The twitter data we collected with Social Feed Manager is gzip compressed, line oriented JSON. Don't worry if this sounds complicated...it just means we have a file where every line in the file is a complete JSON document that represents a tweet, and the file itself is compressed, like a zip file. Luckily Python comes with modules that make it easy to parse JSON and uncompress gzip files. Let's import them:

In [12]:
import json
import gzip

We need to open up our file, read in every line, parse the JSON for the tweet, and count how many URLs are present. We're going to use a Python dictionary to keep track of the URLs and the number of times they were found.

In [13]:
def count_urls(filename):
    urls = {}
    with gzip.open(filename, 'rt') as f:
        for line in f:
            tweet = json.loads(line)
            # ignore data that doesn't have entities, e.g. deletes
            if 'entities' not in tweet:
                continue
            for entity in tweet['entities']['urls']:
                url = entity['expanded_url']
                urls[url] = urls.get(url, 0) + 1
        return urls

Let's run our function on a data.

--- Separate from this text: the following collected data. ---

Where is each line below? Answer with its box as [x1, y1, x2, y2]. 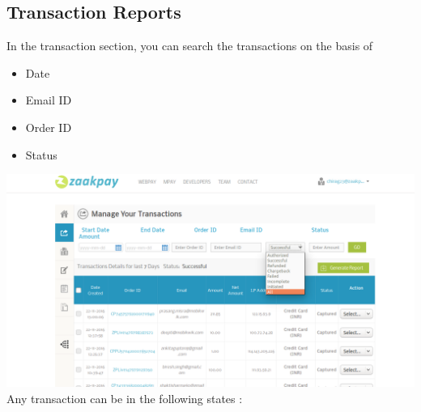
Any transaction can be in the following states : [6, 389, 243, 406]
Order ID [25, 118, 72, 135]
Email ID [25, 91, 72, 108]
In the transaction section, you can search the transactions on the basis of [6, 37, 373, 54]
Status [25, 146, 57, 163]
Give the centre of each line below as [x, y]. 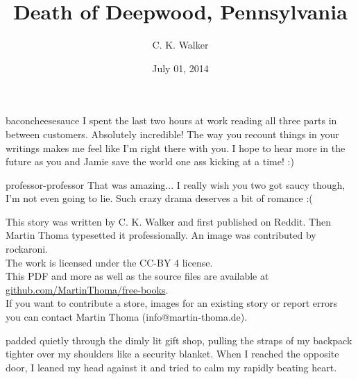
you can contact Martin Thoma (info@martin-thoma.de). [127, 317]
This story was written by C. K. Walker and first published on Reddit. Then [168, 221]
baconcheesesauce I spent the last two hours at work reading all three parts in [171, 120]
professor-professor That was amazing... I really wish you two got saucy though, [176, 184]
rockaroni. [27, 249]
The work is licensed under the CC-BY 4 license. [109, 262]
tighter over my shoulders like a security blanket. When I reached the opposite [172, 354]
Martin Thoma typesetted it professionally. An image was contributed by [161, 235]
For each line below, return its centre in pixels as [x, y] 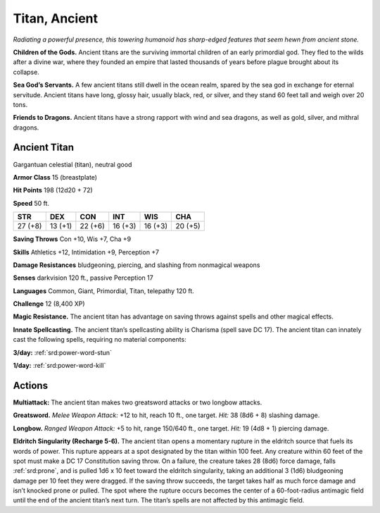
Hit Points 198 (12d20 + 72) [53, 190]
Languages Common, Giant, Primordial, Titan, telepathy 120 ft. [104, 291]
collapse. [26, 72]
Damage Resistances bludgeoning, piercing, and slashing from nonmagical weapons [137, 265]
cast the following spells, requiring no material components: [100, 340]
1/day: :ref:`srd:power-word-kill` [59, 366]
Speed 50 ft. [31, 203]
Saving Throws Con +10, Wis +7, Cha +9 [72, 239]

If you've got a different dataset that you are woking with feel free to change the path to the file here.

In [14]:
counts = count_urls('data/assorted/ferguson-blacklivesmatter.json.gz')

In [15]:
print(counts)

{'https://secure.piryx.com/donate/mS25KFCe/MORE/mikebrown': 7, 'http://ow.ly/K81w0': 6, 'http://ln.is/tumblr.com/X04hs': 2, 'https://instagram.com/p/0B6xCQIlq8/': 1, 'http://wp.me/p5kq6O-Y': 1, 'http://bit.ly/1KoCuXe': 2, 'http://www.mrctv.org/blog/revenue-generation-rather-lawful-policing-led-constitutional-and-racial-abuses-says-doj?utm_campaign=naytev&utm_content=54f8db4be4b0cebf9280360c': 1, 'http://www.youtube.com/watch?v=Gw4nQd6lryw': 2, 'http://tinyurl.com/kxewvt8': 2, 'http://mic.com/articles/111772/the-doj-just-released-its-ferguson-police-investigation-and-it-s-worse-than-you-thought?utm_campaign=naytev&utm_content=54f76ee0e4b014856d104c6a': 1, 'http://youtu.be/zwtgQly2NhM': 2, 'http://fw.to/O3IPgvF': 1, 'http://fb.me/1TTOS9e4H': 1, 'http://www.rescuepost.com/files/ori-complaint_rev_1.pdf': 3, 'http://ow.ly/JBh5d': 8, 'http://nytimes.com?smid=nytcore-iphone-share&smprod=nytcore-iphone': 1, 'http://youtu.be/6ZzyVoPISg8': 1, 'http://wp.me/p3HucV-dsy': 2, 'http://en.m.wikipedia.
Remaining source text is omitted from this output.